2. Understanding Asynchronous Memory Copy

Asynchronous Memory Copy allows memory transfers (using cudaMemcpyAsync()) to run concurrently with kernel execution. Unlike the synchronous cudaMemcpy(), which blocks the host until the transfer is complete, cudaMemcpyAsync() initiates the transfer and returns control to the host immediately. This helps hide the latency of memory transfers if they are overlapped with computation.

Key Points:

Non-blocking: The call returns immediately; the transfer happens concurrently.
Streams: Transfers are associated with a CUDA stream; different streams can execute concurrently.
Overlap: When combined with kernel execution, data transfers can occur in parallel, leading to improved performance.

3. Pinned (Page-Locked) Memory

For asynchronous memory copy to work effectively, the host memory used for transfers should be pinned memory. Pinned memory is allocated using cudaMallocHost() (or cudaHostAlloc()) and cannot be swapped out by the operating system. This results in:

Higher bandwidth: Faster transfers between host and device.
True Asynchrony: Enables concurrent execution of memory copies and kernels.

Example Allocation:

cpp

float *h_data;
cudaMallocHost((void**)&h_data, size);  // Allocates pinned memory on the host.

Reference:

CUDA C Programming Guide – Asynchronous Transfers

4. Using `cudaMemcpyAsync()` and Streams

cudaMemcpyAsync() initiates an asynchronous transfer between host and device. It takes an additional parameter: the CUDA stream in which the operation is queued. Operations in different streams can overlap.

Prototype:

cpp

cudaError_t cudaMemcpyAsync(void *dst, const void *src, size_t count, cudaMemcpyKind kind, cudaStream_t stream = 0);

Key Steps:

Allocate Pinned Memory: Use cudaMallocHost() for host memory.
Create CUDA Streams: Use cudaStreamCreate().
Perform Asynchronous Copy: Use cudaMemcpyAsync() in a stream.
Overlap with Kernel Execution: Launch kernels in the same or different streams.
Synchronize Streams: Use cudaStreamSynchronize() or cudaDeviceSynchronize() to ensure operations are complete before accessing data.

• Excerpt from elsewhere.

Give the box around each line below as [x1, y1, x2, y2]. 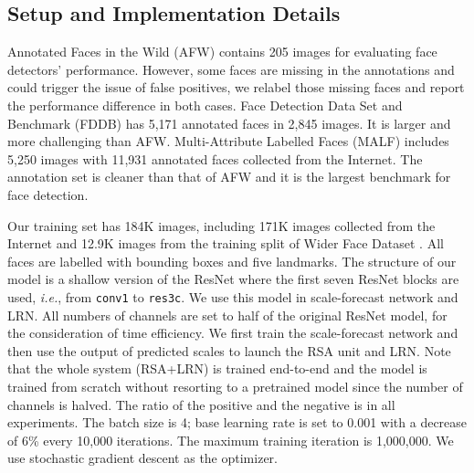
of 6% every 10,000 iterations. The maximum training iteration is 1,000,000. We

5. Practical Exercise: Asynchronous Data Transfer with Kernel Overlap

We will implement a vector addition example where data is copied asynchronously using pinned memory and streams. We will also demonstrate how overlapping data transfer with kernel execution improves performance.

a) Sample Kernel Code

cpp

// vectorAddKernel.cu
#include <cuda_runtime.h>
#include <stdio.h>

// Kernel for vector addition.
// Each thread calculates one element of the output vector C by adding elements from A and B.
__global__ void vectorAddKernel(const float *A, const float *B, float *C, int N) {
    int idx = threadIdx.x + blockIdx.x * blockDim.x;
    if (idx < N) {
        C[idx] = A[idx] + B[idx];
    }
}

Comments:

This kernel computes a simple vector addition.
Each thread calculates its global index and then performs element-wise addition.
It is simple and serves as a baseline for timing experiments.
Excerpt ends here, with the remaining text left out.